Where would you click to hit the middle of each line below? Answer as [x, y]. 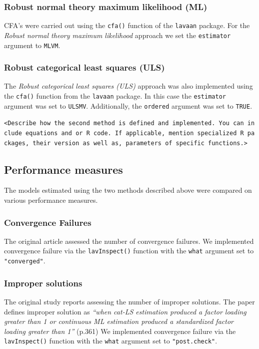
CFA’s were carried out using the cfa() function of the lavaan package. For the [127, 25]
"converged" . [25, 261]
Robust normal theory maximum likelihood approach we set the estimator [117, 35]
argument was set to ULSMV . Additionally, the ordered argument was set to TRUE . [128, 105]
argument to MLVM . [32, 45]
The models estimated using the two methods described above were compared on [128, 190]
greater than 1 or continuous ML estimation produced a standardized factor [119, 321]
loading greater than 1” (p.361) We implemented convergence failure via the [120, 331]
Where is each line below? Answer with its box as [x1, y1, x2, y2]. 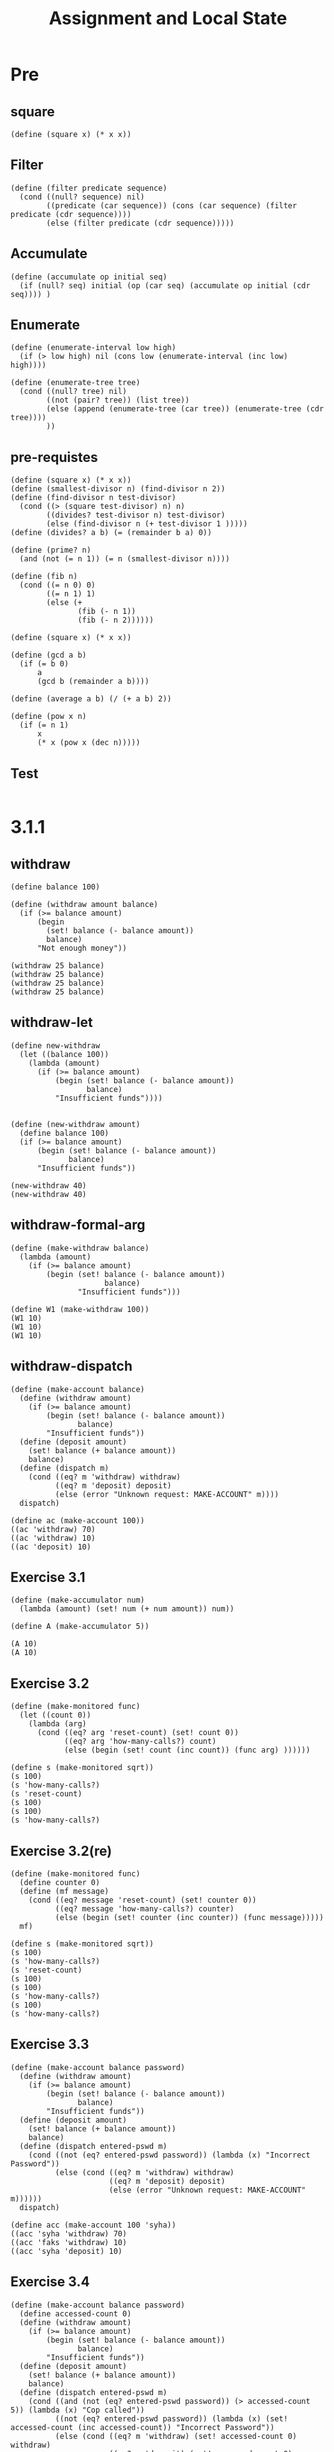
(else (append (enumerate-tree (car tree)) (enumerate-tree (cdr [46, 404, 325, 414]
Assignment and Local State [48, 7, 288, 30]
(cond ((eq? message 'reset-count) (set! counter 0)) [28, 1895, 257, 1905]
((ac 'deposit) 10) [10, 1542, 92, 1552]
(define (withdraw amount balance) [10, 900, 159, 910]
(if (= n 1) [19, 720, 70, 731]
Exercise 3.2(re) [10, 1842, 113, 1859]
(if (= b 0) [19, 659, 70, 669]
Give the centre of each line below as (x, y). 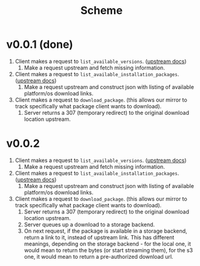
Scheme (102, 11)
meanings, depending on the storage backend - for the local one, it (108, 244)
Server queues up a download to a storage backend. (89, 224)
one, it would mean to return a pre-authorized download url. (98, 256)
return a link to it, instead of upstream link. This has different (99, 237)
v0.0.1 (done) (40, 44)
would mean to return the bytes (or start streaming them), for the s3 (108, 250)
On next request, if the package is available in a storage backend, (105, 231)
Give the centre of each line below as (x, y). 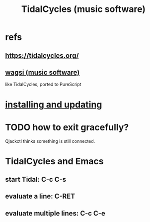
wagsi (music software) (42, 72)
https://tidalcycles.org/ (42, 55)
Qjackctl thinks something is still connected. (50, 141)
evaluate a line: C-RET (40, 196)
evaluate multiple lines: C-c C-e (55, 213)
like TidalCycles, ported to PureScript (43, 84)
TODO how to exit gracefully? (67, 127)
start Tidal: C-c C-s (36, 179)
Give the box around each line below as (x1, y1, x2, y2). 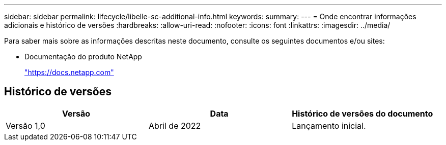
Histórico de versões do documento (292, 108, 433, 119)
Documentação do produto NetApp (24, 52, 142, 61)
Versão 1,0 (6, 120, 45, 131)
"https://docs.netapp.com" (24, 68, 114, 77)
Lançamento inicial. (292, 120, 366, 131)
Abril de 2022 (149, 120, 201, 131)
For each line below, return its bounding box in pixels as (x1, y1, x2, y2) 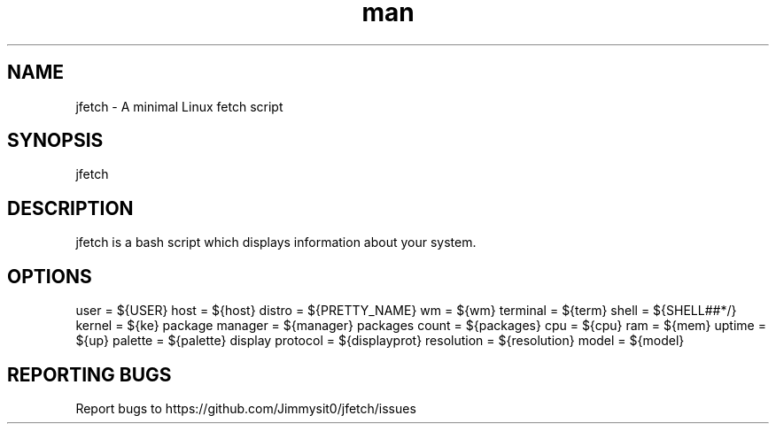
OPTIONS (7, 265, 92, 288)
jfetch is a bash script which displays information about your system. (75, 235, 477, 250)
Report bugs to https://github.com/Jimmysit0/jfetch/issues (75, 400, 416, 416)
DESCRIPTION (7, 196, 134, 219)
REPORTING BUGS (7, 363, 172, 386)
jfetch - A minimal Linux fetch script (75, 98, 283, 114)
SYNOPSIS (7, 129, 104, 152)
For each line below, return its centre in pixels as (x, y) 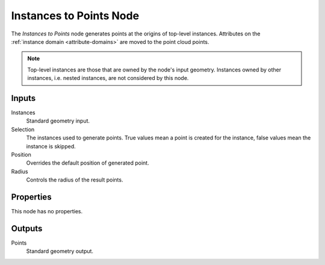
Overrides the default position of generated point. (88, 163)
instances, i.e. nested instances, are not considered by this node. (108, 78)
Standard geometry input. (58, 121)
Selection (23, 129)
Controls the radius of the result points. (75, 180)
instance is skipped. (51, 146)
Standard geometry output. (60, 251)
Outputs (27, 228)
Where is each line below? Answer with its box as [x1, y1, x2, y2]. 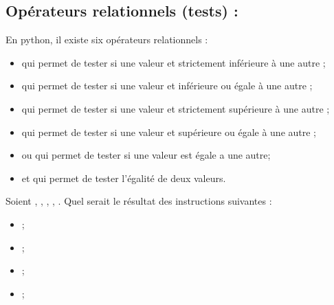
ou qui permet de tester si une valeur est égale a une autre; [21, 148, 271, 162]
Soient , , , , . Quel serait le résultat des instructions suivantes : [5, 194, 272, 208]
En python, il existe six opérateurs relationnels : [5, 32, 208, 47]
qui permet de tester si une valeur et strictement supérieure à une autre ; [21, 101, 330, 115]
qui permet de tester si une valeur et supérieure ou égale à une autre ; [21, 124, 316, 139]
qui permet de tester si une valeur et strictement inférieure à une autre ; [21, 55, 326, 69]
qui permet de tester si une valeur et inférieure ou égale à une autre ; [21, 78, 313, 93]
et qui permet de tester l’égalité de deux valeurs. [21, 170, 226, 185]
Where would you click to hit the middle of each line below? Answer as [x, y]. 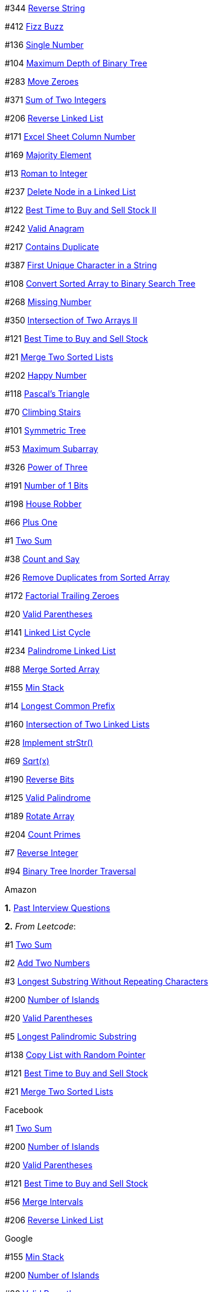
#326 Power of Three [46, 467]
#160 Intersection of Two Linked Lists [77, 724]
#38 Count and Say [42, 559]
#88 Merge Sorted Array [52, 669]
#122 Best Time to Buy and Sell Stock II [81, 210]
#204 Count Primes [43, 834]
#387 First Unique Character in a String [81, 265]
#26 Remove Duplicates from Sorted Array [87, 577]
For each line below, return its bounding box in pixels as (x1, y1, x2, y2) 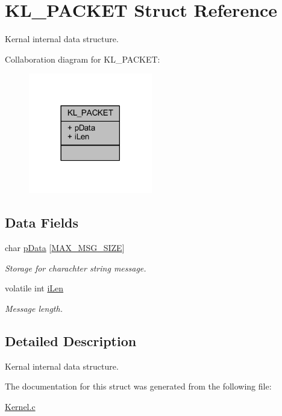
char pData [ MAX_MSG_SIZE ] (5, 241, 125, 253)
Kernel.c (5, 400, 36, 412)
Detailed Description (5, 331, 137, 350)
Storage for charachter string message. (5, 261, 146, 274)
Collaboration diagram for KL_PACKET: (5, 52, 160, 65)
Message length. (5, 302, 63, 314)
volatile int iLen (5, 282, 64, 294)
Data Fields (5, 213, 79, 232)
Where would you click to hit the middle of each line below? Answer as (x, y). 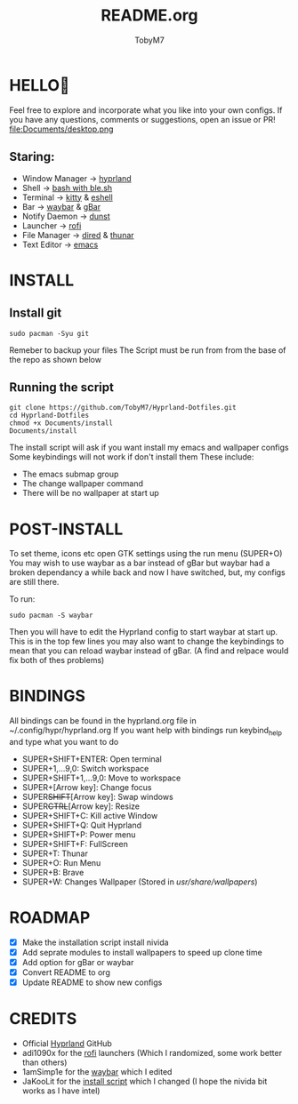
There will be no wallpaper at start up (91, 493)
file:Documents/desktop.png (61, 129)
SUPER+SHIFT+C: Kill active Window (90, 815)
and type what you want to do (64, 741)
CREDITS (43, 1019)
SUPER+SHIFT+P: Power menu (79, 834)
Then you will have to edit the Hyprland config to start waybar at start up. (144, 632)
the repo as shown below (56, 359)
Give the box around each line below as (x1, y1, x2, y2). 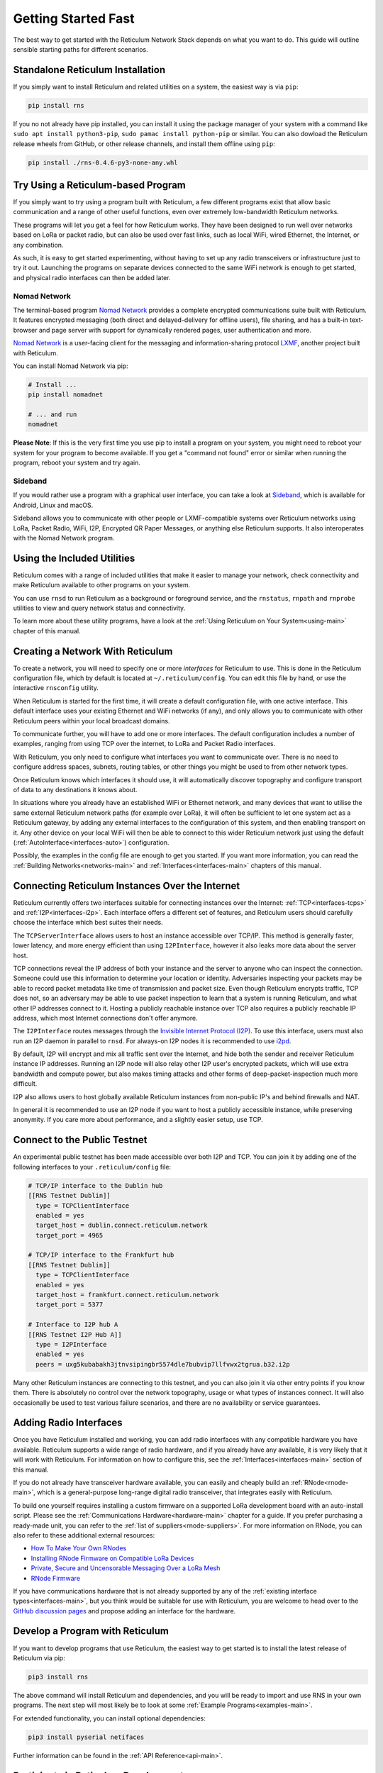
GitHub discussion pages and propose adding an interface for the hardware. (13, 1606, 236, 1615)
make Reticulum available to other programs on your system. (13, 581, 191, 589)
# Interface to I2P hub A (28, 1321, 118, 1329)
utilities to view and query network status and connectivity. (13, 604, 186, 612)
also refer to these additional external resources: (13, 1530, 155, 1539)
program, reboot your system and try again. (13, 458, 141, 467)
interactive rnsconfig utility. (13, 684, 99, 692)
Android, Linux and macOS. (13, 501, 94, 509)
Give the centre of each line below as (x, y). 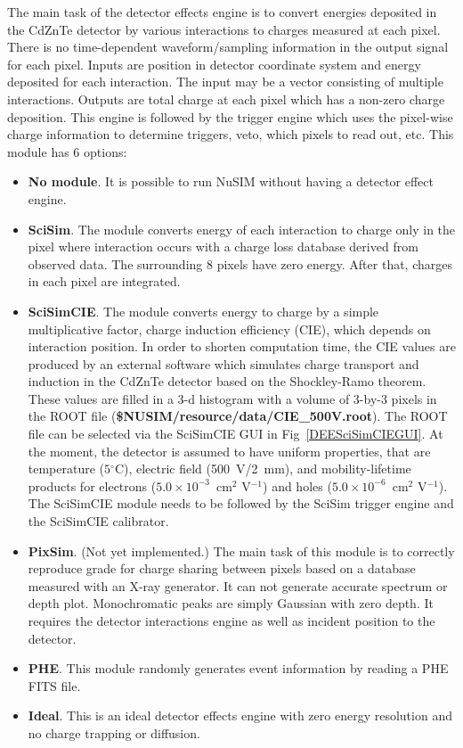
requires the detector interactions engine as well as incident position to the (231, 621)
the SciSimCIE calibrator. (98, 521)
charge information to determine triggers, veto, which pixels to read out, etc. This (231, 134)
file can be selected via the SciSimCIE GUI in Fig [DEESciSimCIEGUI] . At (236, 434)
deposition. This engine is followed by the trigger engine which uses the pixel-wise (230, 116)
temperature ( (66, 469)
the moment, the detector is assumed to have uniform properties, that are (229, 451)
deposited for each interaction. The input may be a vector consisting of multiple (225, 82)
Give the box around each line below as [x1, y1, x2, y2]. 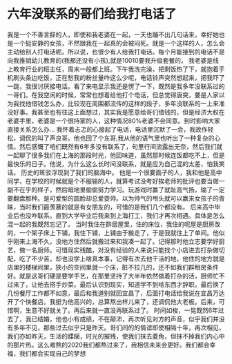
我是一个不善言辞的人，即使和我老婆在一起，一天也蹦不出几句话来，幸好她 [7, 30, 219, 39]
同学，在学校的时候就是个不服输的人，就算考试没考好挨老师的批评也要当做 [7, 176, 219, 185]
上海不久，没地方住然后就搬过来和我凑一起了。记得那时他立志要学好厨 [25, 237, 225, 245]
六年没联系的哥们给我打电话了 [7, 6, 177, 22]
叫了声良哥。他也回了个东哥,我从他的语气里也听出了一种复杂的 [37, 134, 215, 142]
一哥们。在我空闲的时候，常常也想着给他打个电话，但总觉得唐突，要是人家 [7, 90, 219, 99]
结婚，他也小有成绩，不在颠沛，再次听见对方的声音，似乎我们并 [37, 314, 219, 323]
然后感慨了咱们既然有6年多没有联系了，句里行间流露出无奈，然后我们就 [19, 142, 223, 150]
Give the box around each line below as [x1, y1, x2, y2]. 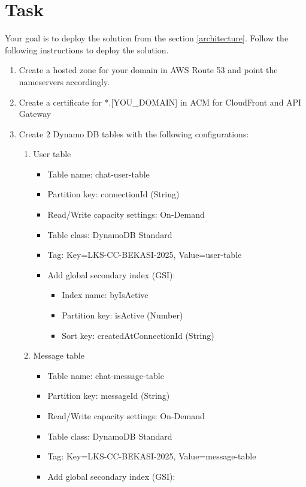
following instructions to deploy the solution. [5, 43, 169, 56]
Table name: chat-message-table [47, 369, 164, 381]
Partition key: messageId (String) [47, 389, 170, 402]
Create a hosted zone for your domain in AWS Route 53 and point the [19, 64, 278, 76]
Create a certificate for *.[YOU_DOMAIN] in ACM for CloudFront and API [19, 95, 302, 108]
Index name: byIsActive [62, 288, 149, 301]
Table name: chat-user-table [47, 167, 150, 180]
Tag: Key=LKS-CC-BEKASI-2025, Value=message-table [47, 450, 256, 462]
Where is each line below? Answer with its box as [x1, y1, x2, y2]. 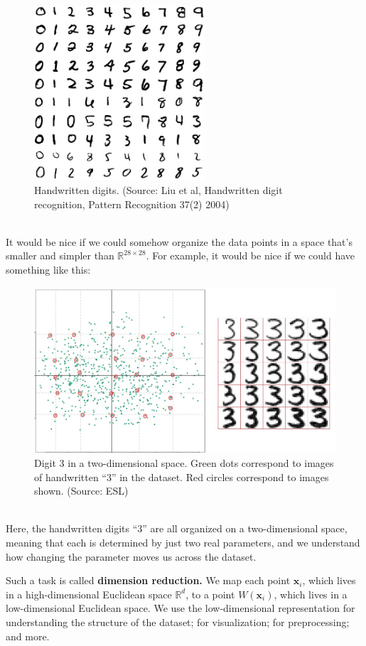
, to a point [185, 586, 235, 601]
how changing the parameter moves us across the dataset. [6, 549, 257, 564]
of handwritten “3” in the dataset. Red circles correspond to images [34, 469, 329, 484]
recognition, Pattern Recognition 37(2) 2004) [34, 196, 230, 211]
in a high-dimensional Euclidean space [6, 586, 172, 601]
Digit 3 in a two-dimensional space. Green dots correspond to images [34, 455, 334, 470]
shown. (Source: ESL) [34, 483, 129, 498]
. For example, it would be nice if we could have [146, 248, 355, 263]
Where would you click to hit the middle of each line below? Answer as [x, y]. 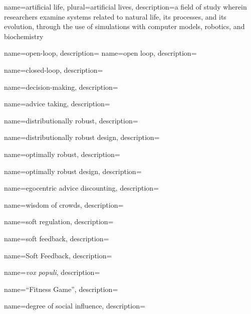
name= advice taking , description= [57, 104]
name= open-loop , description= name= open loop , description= [100, 53]
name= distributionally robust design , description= [82, 137]
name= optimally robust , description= [62, 154]
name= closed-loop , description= [54, 69]
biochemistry [24, 36]
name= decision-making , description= [61, 87]
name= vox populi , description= [52, 272]
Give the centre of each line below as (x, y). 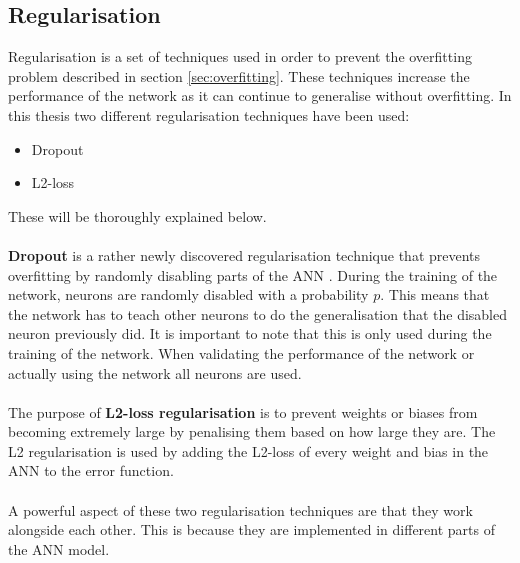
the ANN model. (59, 548)
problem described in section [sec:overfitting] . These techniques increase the (239, 75)
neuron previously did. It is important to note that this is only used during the (250, 333)
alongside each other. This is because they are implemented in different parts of (252, 529)
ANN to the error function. (91, 470)
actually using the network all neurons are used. (155, 372)
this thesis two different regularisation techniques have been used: (209, 114)
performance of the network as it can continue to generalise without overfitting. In (260, 95)
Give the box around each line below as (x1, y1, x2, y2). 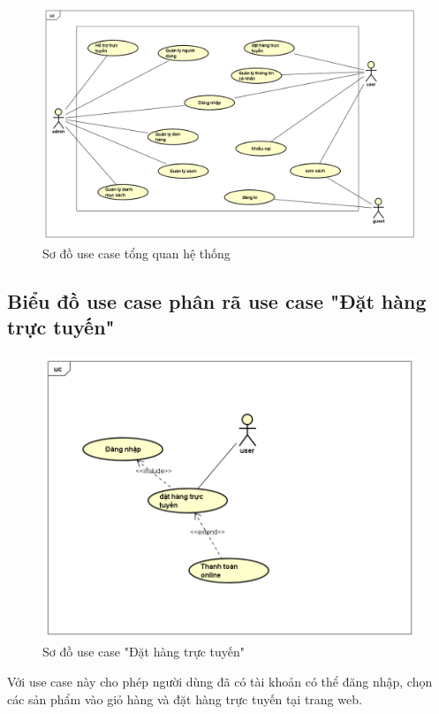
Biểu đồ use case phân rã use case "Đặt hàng (7, 287, 427, 314)
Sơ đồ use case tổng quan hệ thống (42, 243, 231, 262)
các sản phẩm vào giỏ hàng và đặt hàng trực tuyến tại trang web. (7, 689, 362, 708)
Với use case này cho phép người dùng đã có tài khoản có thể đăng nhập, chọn (7, 672, 433, 691)
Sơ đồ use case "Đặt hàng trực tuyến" (42, 642, 246, 661)

» Task prompt: What is needed is a word-for-word restatement of the lines from the one holding "alongside each other." to the final line of the data above, inclusive, without any pictures.

» Result of the exercise:
alongside each other. This is because they are implemented in different parts of (252, 529)
ANN to the error function. (91, 470)
actually using the network all neurons are used. (155, 372)
this thesis two different regularisation techniques have been used: (209, 114)
performance of the network as it can continue to generalise without overfitting. In (260, 95)
Give the box around each line below as (x1, y1, x2, y2). 
Biểu đồ use case phân rã use case "Đặt hàng (7, 287, 427, 314)
Sơ đồ use case tổng quan hệ thống (42, 243, 231, 262)
các sản phẩm vào giỏ hàng và đặt hàng trực tuyến tại trang web. (7, 689, 362, 708)
Với use case này cho phép người dùng đã có tài khoản có thể đăng nhập, chọn (7, 672, 433, 691)
Sơ đồ use case "Đặt hàng trực tuyến" (42, 642, 246, 661)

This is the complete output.